What will be the “Next Big Things” in predictive engine maintenance, and when will they arrive? That’s a question we put to our experts. Here’s what they told us.

“Since predictive maintenance is not a new topic, there will likely be a steady evolution with increased capabilities, possibly accompanied by regulation that allows more flexible maintenance intervals on more and more parts,” said Dr. Keller. “AI will continue to be a useful tool and facilitate integration of diverse data sources to improve capabilities overall.

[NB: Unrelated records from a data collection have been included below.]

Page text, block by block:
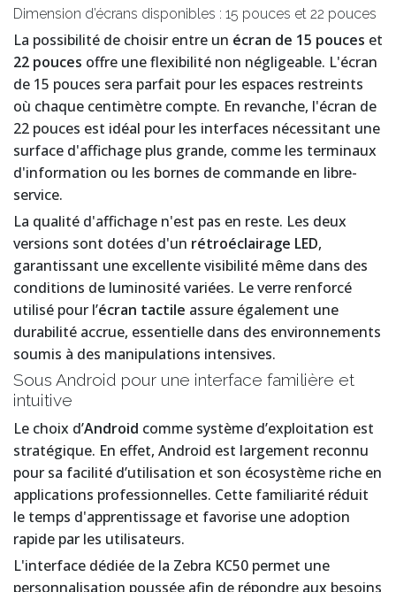
Dimension d’écrans disponibles : 15 pouces et 22 pouces
La possibilité de choisir entre un écran de 15 pouces et
22 pouces offre une flexibilité non négligeable. L'écran
de 15 pouces sera parfait pour les espaces restreints
où chaque centimètre compte. En revanche, l'écran de
22 pouces est idéal pour les interfaces nécessitant une
surface d'affichage plus grande, comme les terminaux
d'information ou les bornes de commande en libre-
service.
La qualité d'affichage n'est pas en reste. Les deux
versions sont dotées d'un rétroéclairage LED,
garantissant une excellente visibilité même dans des
conditions de luminosité variées. Le verre renforcé
utilisé pour l’écran tactile assure également une
durabilité accrue, essentielle dans des environnements
soumis à des manipulations intensives.
Sous Android pour une interface familière et
intuitive
Le choix d’Android comme système d’exploitation est
stratégique. En effet, Android est largement reconnu
pour sa facilité d’utilisation et son écosystème riche en
applications professionnelles. Cette familiarité réduit
le temps d'apprentissage et favorise une adoption
rapide par les utilisateurs.
L'interface dédiée de la Zebra KC50 permet une
personnalisation poussée afin de répondre aux besoins
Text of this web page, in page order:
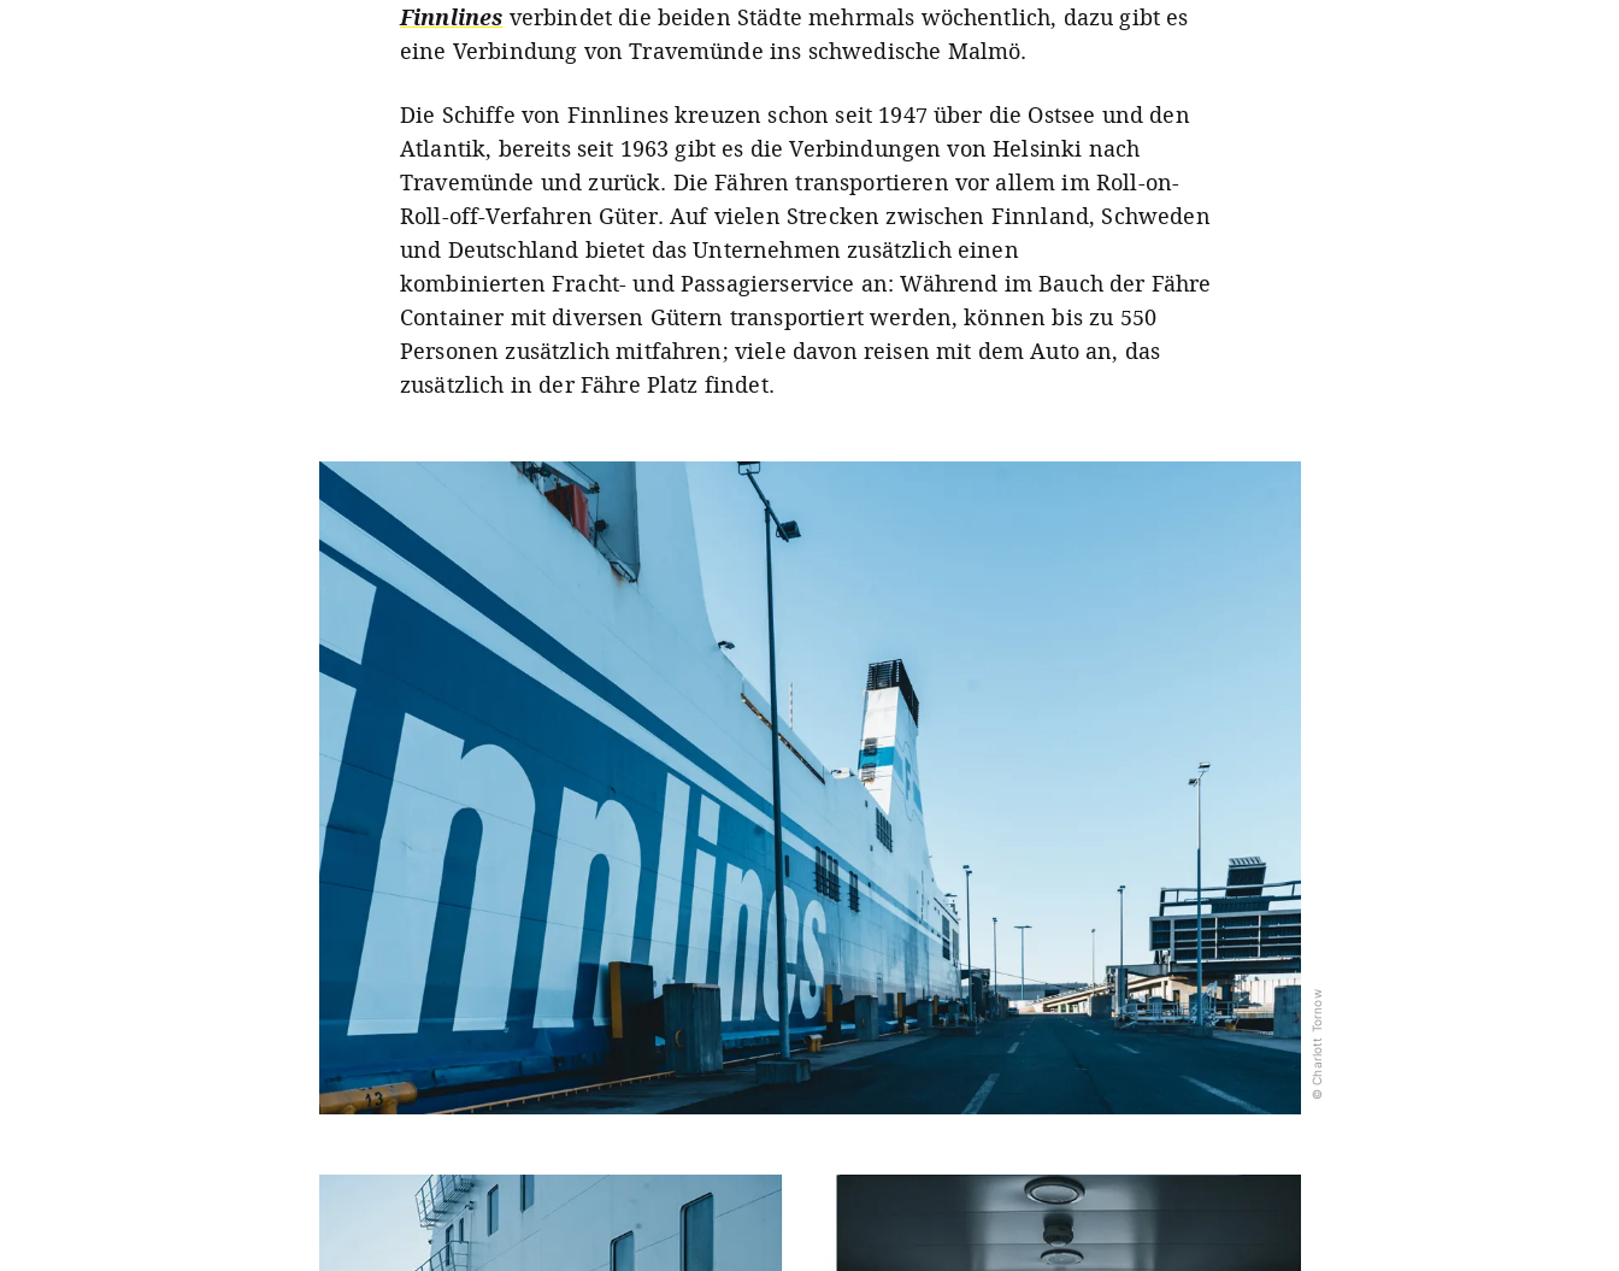
Finnlines verbindet die beiden Städte mehrmals wöchentlich, dazu gibt es
eine Verbindung von Travemünde ins schwedische Malmö.
Die Schiffe von Finnlines kreuzen schon seit 1947 über die Ostsee und den
Atlantik, bereits seit 1963 gibt es die Verbindungen von Helsinki nach
Travemünde und zurück. Die Fähren transportieren vor allem im Roll-on-
Roll-off-Verfahren Güter. Auf vielen Strecken zwischen Finnland, Schweden
und Deutschland bietet das Unternehmen zusätzlich einen
kombinierten Fracht- und Passagierservice an: Während im Bauch der Fähre
Container mit diversen Gütern transportiert werden, können bis zu 550
Personen zusätzlich mitfahren; viele davon reisen mit dem Auto an, das
zusätzlich in der Fähre Platz findet.
© Charlott Tornow
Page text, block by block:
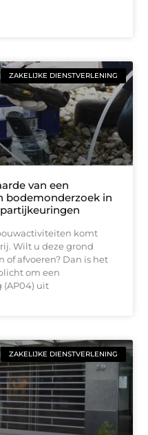
ZAKELIJKE DIENSTVERLENING
van een
bodemonderzoek in
komt
Wilt u deze grond
of afvoeren? Dan is het
om een
uit
ZAKELIJKE DIENSTVERLENING
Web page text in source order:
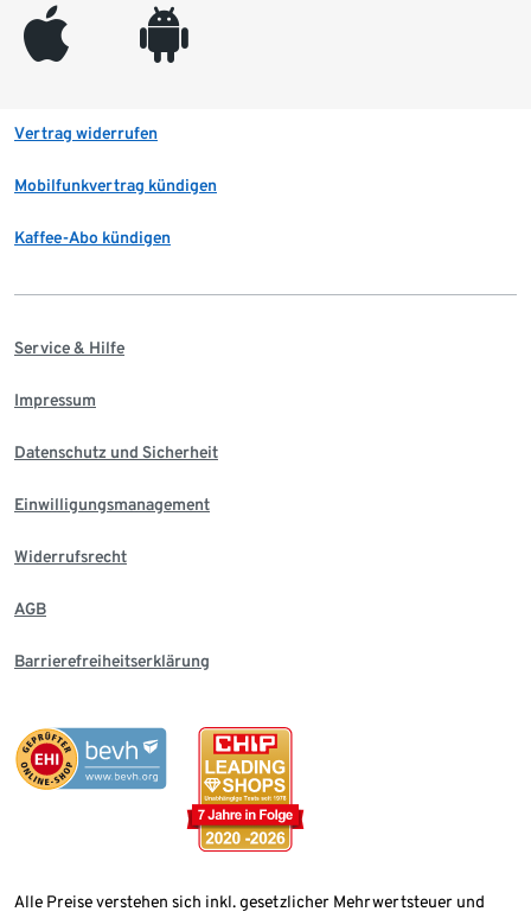
appleinc android
Vertrag widerrufen
Mobilfunkvertrag kündigen
Kaffee-Abo kündigen
Service & Hilfe
Impressum
Datenschutz und Sicherheit
Einwilligungsmanagement
Widerrufsrecht
AGB
Barrierefreiheitserklärung
Alle Preise verstehen sich inkl. gesetzlicher Mehrwertsteuer und
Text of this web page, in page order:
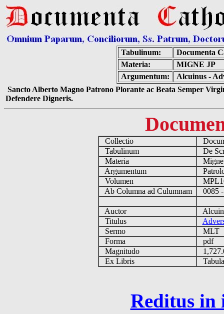
Tabulinum:
Documenta
Materia:
MIGNE JP
Argumentum:
Alcuinus -
Sancto Alberto Magno Patrono Plorante ac Beata Semper
Defendere Digneris.
Collectio
Tabulinum
De
Materia
Argumentum
Volumen
Ab Columna ad Culumnam
0085
Auctor
Titulus
Sermo
MLT
Forma
pdf
Magnitudo
Ex Libris
Reditus in

We already have most of the tools and technologies ready, so I expect many future improvements to come from increased data availability and data sharing between operators and service providers.”

“Increasing the connectivity of our digital thread across the entire product life cycle will enable real-time visibility into our products, optimizing our speed to respond to, and even predict our customer needs,” Lavoie-Tremblay said. “We continue to build upon lessons learned, expand use cases and scale across the business to accelerate predictability and operational efficiency for our customers. As data quality is further refined and AI continues to advance, predictive maintenance models will move into the next phase to prescriptive and autonomous maintenance.”

PW Predictive

“I think once all the records of aircraft engines are digital (not scanned) we will see a big change in how we interpret the data — and for sure AI will be the one helping us with the results,” said Mihalache. “For example, I think, just like in the medical field, results will be interpreted by the AI and tell us at part-out what non-repairable rate we can expect.”

All told, the impressive results delivered by predictive maintenance today will likely be significantly more exceptional and far-reaching as digital technology advances. Granted, we may never see the day where unexpected engine failures cease entirely, but we will be much, much closer to achieving that goal in the years to come.